International law prohibits an occupying power from transferring its civilian population into occupied territory. Yet around 700,000 Israeli settlers now live in the West Bank. In December, Israel retroactively legalized 19 previously unauthorized outposts. Since 2022, the number of settlements and outposts in the West Bank and occupied East Jerusalem has surged by nearly 50 percent.

An especially dangerous development has been the rise of “shepherding outposts.” These are typically run by armed settlers, often assisted by armed teenagers recruited through government-funded programs. Using grazing flocks as a tool for land seizure, these settlers encroach on Palestinian pasturelands, forcing shepherds off their land.

By April 2024, such outposts had taken control of roughly 14 percent of the West Bank, according to the Israeli NGO Kerem Navot, a figure that has since increased significantly.

In Ras Ein al-Auja, these outposts became launchpads for attacks, movement restrictions, and army-coordinated arrests. Livestock, the backbone of Bedouin life, was routinely stolen or poisoned. Remaining shepherds were blocked from grazing lands and forced to buy expensive fodder to keep their animals alive.

Basic resources were also targeted. Like most Palestinian communities in Area C, Ras Ein al-Auja was denied access to electricity. Solar panels installed by residents were repeatedly destroyed by settlers. Water access was cut off, even from the springs that once made the village prosperous.

“They prevented us from getting water,” Ghawanmeh says. “They prevented us from bringing the sheep to the spring.”

Near-Total Impunity

Settler violence has been emboldened by widespread impunity and mass arming initiatives launched under Israel’s National Security Minister Itamar Ben-Gvir. Prosecutions are rare, and accountability even rarer.

According to the UN Office for the Coordination of Humanitarian Affairs, more than 1,800 settler attacks were recorded in the West Bank in 2025, an average of five per day. These attacks affected around 280 communities. That same year, 240 Palestinians, including 55 children, were killed by Israeli forces or settlers.

Such levels of violence and deprivation have erased dozens of rural Palestinian communities. Since the war on Gaza began in October 2023, settler violence has forced the displacement of at least 44 Palestinian communities, uprooting 2,701 people—nearly half of them children.

“These numbers haven’t been seen in decades,” rights groups warn.

‘Two Years of Psychological Pressure’

For more than two years, Ras Ein al-Auja endured relentless pressure.

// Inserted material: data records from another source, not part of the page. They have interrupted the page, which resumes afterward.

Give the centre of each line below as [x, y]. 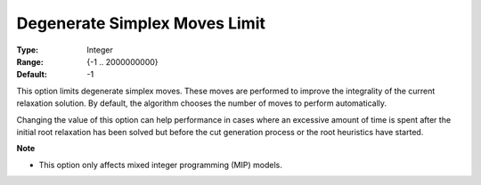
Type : [28, 50]
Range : [30, 61]
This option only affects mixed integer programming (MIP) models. [160, 165]
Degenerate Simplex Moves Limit [141, 23]
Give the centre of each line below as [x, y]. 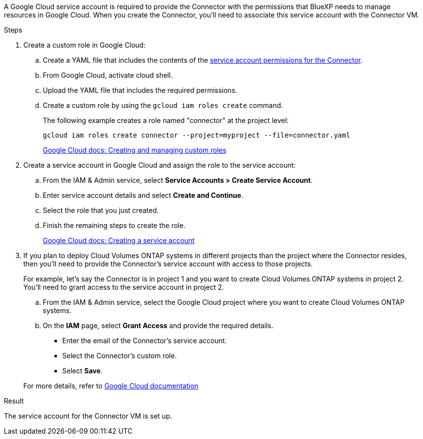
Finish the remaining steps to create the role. [114, 225]
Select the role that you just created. [101, 210]
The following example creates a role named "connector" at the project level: [166, 120]
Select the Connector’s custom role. [120, 356]
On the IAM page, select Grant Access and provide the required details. [158, 325]
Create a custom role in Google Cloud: [85, 45]
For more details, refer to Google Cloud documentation [111, 386]
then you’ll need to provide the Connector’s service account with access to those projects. [168, 264]
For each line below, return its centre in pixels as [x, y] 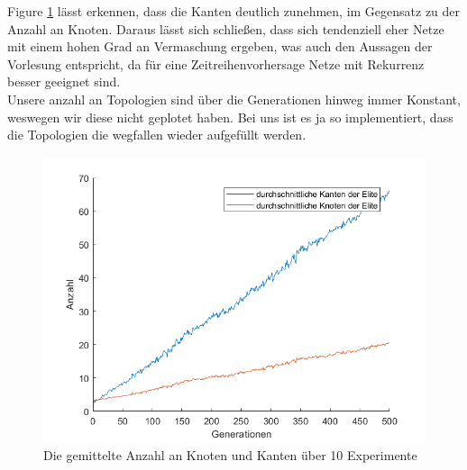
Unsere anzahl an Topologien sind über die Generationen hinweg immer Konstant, [234, 99]
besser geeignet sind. [64, 81]
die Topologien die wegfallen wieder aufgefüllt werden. [157, 135]
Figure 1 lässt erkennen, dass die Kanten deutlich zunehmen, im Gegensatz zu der [234, 11]
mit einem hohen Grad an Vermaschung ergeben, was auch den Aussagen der [220, 46]
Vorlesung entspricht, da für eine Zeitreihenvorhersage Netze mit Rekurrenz [216, 63]
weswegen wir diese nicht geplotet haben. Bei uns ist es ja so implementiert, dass [230, 117]
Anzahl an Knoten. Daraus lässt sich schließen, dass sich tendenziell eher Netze [226, 28]
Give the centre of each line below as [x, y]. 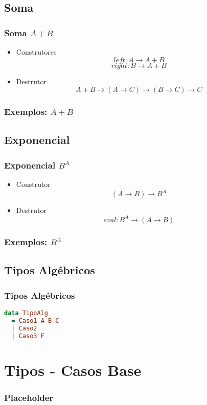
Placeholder [29, 397]
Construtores [36, 52]
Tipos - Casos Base [73, 370]
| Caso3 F [28, 336]
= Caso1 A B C [35, 320]
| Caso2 [24, 328]
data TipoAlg [26, 313]

Settler outposts crept ever closer to homes, surrounding the village.

“Two years of psychological pressure at night,” Ghawanmeh says. “If you sleep, the settlers will burn your house.”

The community’s sheep dwindled from 24,000 to fewer than 3,000. Attacks became so frequent that solidarity activists maintained a round-the-clock protective presence. Still, the pressure mounted.

Earlier this year, settlers erected an outpost directly inside the village, next to Palestinian homes.

“Life completely stopped,” Ghawanmeh says.

One by one, families fled. Nearly three-quarters of the community is now gone, scattered across the West Bank, mostly in overcrowded towns under Palestinian Authority administration. With them goes a centuries-old Bedouin way of life.

“To leave your house, your village, it’s very, very difficult,” Ghawanmeh says. “But we are forced to.”

Songs for the Children

As the village empties, two musicians arrive to offer brief relief. Inside a tin shack, children gather to hear Palestinian folk songs. For a moment, they clap, sing, and smile.

“These songs are for the children,” Ghawanmeh says softly. “We are tired inside.”

As night falls, the fire burns what little remains, supplies the families refuse to leave behind.

“Even if you sing for me until tomorrow, I won’t be happy,” Ghawanmeh says. “For two years, I’ve suffered oppression, hardship, day and night. I’m tired inside.”

Ras Ein al-Auja, once alive with herding, water, and community, is now another village pushed toward erasure, its people displaced, its land seized, and its silence echoing across the Jordan Valley.